- _Your instructions_: Return all the entries below exactly as they were given.

Records contained in a dataset:
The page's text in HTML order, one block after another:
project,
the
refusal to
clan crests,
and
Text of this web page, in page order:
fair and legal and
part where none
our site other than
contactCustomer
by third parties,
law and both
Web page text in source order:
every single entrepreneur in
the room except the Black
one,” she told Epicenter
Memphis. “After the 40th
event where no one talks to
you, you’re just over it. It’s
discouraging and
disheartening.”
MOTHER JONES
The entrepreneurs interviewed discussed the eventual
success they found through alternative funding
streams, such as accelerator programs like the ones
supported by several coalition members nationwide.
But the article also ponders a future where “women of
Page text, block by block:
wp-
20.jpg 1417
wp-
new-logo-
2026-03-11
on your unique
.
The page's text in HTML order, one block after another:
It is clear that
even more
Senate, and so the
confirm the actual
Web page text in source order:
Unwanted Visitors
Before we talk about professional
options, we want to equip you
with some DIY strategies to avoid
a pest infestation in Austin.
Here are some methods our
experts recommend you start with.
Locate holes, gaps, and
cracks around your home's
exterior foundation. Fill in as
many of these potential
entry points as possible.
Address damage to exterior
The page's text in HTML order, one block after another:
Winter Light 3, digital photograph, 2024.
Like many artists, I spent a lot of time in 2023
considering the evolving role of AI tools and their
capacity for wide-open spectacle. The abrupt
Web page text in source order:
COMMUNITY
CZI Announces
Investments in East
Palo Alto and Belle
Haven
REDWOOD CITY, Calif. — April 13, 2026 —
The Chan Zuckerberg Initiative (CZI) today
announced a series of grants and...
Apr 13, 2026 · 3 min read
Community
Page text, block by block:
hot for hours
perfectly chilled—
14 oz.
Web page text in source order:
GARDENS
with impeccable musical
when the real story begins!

- _Answer for the task_:
The page's text in HTML order, one block after another:
project,
the
refusal to
clan crests,
and
Text of this web page, in page order:
fair and legal and
part where none
our site other than
contactCustomer
by third parties,
law and both
Web page text in source order:
every single entrepreneur in
the room except the Black
one,” she told Epicenter
Memphis. “After the 40th
event where no one talks to
you, you’re just over it. It’s
discouraging and
disheartening.”
MOTHER JONES
The entrepreneurs interviewed discussed the eventual
success they found through alternative funding
streams, such as accelerator programs like the ones
supported by several coalition members nationwide.
But the article also ponders a future where “women of
Page text, block by block:
wp-
20.jpg 1417
wp-
new-logo-
2026-03-11
on your unique
.
The page's text in HTML order, one block after another:
It is clear that
even more
Senate, and so the
confirm the actual
Web page text in source order:
Unwanted Visitors
Before we talk about professional
options, we want to equip you
with some DIY strategies to avoid
a pest infestation in Austin.
Here are some methods our
experts recommend you start with.
Locate holes, gaps, and
cracks around your home's
exterior foundation. Fill in as
many of these potential
entry points as possible.
Address damage to exterior
The page's text in HTML order, one block after another:
Winter Light 3, digital photograph, 2024.
Like many artists, I spent a lot of time in 2023
considering the evolving role of AI tools and their
capacity for wide-open spectacle. The abrupt
Web page text in source order:
COMMUNITY
CZI Announces
Investments in East
Palo Alto and Belle
Haven
REDWOOD CITY, Calif. — April 13, 2026 —
The Chan Zuckerberg Initiative (CZI) today
announced a series of grants and...
Apr 13, 2026 · 3 min read
Community
Page text, block by block:
hot for hours
perfectly chilled—
14 oz.
Web page text in source order:
GARDENS
with impeccable musical
when the real story begins!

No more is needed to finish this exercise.